Article 33 (1)In the case of a personal data breach, the controller shall without undue delay and, where feasible, not later than 72 hours after having become aware of it, notify the personal data breach to the supervisory authority.
Article 34 (1)When the personal data breach is likely to result in a high risk to the rights and freedoms of natural persons, the controller shall communicate the personal data breach to the data subject without undue delay.
Where an application developing organization is not in a role of a controller, the developing organization is still at risk of significant public and client reputational damages, especially where weak application security has caused large-scale or severe personal data breaches.
There are a number of different technical solutions that can significantly mitigate an application’s privacy risk and ease an organization’s GDPR compliance. Each privacy risk mitigating solution has security weaknesses and trade-offs that need to be fully understood and considered during the design of the application. For instance, data anonymization and pseudonymization has the risk of being reverse engineered, while data encryption has the overhead of requiring robust key management processes. Once determined in design, application privacy mitigation measures must be scrutinized to ensure the application is developed to provide a standard of data protection and a level of privacy risk, which is considered to be appropriate by GDPR supervisory authorities.

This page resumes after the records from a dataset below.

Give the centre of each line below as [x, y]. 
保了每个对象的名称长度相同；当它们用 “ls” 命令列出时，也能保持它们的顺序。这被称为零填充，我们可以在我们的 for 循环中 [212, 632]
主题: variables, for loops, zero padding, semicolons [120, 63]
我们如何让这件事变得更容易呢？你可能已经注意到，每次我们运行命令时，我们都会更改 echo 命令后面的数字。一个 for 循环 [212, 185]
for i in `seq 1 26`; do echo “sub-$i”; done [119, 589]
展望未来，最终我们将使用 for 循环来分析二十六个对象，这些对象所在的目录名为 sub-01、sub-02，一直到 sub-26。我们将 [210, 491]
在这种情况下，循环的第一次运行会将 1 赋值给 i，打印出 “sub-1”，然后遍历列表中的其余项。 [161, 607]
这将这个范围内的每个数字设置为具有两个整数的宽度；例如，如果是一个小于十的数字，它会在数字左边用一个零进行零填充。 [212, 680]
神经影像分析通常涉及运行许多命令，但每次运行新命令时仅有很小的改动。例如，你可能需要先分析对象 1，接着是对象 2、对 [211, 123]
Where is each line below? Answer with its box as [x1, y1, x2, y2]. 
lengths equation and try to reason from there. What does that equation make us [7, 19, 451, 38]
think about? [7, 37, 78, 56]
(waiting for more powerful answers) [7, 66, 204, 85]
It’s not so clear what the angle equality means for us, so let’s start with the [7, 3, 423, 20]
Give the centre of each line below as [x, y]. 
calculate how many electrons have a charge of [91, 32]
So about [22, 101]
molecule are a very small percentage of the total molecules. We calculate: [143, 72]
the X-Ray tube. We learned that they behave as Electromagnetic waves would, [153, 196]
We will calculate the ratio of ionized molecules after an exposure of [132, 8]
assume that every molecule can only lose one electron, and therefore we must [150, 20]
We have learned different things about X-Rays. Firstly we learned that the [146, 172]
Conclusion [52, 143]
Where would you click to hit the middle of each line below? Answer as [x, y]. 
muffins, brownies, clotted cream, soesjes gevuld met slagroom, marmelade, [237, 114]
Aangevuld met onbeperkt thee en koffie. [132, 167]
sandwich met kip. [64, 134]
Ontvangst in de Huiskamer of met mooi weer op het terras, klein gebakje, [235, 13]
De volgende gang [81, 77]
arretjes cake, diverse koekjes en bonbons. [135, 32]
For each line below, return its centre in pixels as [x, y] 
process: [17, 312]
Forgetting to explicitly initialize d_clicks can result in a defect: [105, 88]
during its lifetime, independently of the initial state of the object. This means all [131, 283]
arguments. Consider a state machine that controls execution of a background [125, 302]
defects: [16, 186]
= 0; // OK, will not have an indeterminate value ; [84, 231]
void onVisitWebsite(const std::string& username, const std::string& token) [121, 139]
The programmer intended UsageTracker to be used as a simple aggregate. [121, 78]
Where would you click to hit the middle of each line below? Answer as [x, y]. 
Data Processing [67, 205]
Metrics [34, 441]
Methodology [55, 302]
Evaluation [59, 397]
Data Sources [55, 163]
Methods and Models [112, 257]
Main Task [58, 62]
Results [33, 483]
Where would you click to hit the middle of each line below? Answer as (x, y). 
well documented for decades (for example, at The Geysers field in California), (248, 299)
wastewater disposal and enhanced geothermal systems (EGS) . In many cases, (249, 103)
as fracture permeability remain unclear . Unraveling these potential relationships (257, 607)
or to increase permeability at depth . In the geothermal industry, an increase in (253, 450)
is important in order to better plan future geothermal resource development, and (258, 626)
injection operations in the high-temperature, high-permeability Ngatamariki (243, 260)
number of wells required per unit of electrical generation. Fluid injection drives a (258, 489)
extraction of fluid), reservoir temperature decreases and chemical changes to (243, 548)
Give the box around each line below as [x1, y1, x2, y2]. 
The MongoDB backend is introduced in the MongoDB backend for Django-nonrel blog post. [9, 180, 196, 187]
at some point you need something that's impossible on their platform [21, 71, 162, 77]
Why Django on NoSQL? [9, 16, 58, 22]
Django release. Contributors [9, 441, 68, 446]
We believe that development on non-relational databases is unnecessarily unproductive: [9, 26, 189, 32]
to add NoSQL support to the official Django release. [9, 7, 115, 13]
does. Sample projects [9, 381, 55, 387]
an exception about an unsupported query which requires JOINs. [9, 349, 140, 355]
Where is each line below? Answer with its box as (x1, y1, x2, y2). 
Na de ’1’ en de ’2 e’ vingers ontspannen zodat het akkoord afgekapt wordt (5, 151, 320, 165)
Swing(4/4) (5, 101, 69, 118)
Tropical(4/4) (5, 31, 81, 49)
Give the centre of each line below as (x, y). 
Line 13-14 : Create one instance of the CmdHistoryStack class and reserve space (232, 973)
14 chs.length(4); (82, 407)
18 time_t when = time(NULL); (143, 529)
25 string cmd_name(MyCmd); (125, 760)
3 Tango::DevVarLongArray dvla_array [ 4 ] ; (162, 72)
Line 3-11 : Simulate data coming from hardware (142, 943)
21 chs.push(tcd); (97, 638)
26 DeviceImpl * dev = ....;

The GDPR does not stipulate a descriptive set of IT and application security requirements, instead the regulation requires ‘an appropriate level of information security’ to be adopted. Given the substantial risk of weak application security leading to high impact compromises of personal information, including mass data breaches, developing and testing applications to proven application security practices should be considered as a benchmark towards achieving a GDPR ‘compliant’ application. Developing applications that adhere to the principles of the OWASP Top Ten, and testing applications for security vulnerabilities using IBM Security AppScan, are essential SDLC practices to reduce GDPR non-compliance organizational risk, and more importantly, protect the privacy of the application’s users.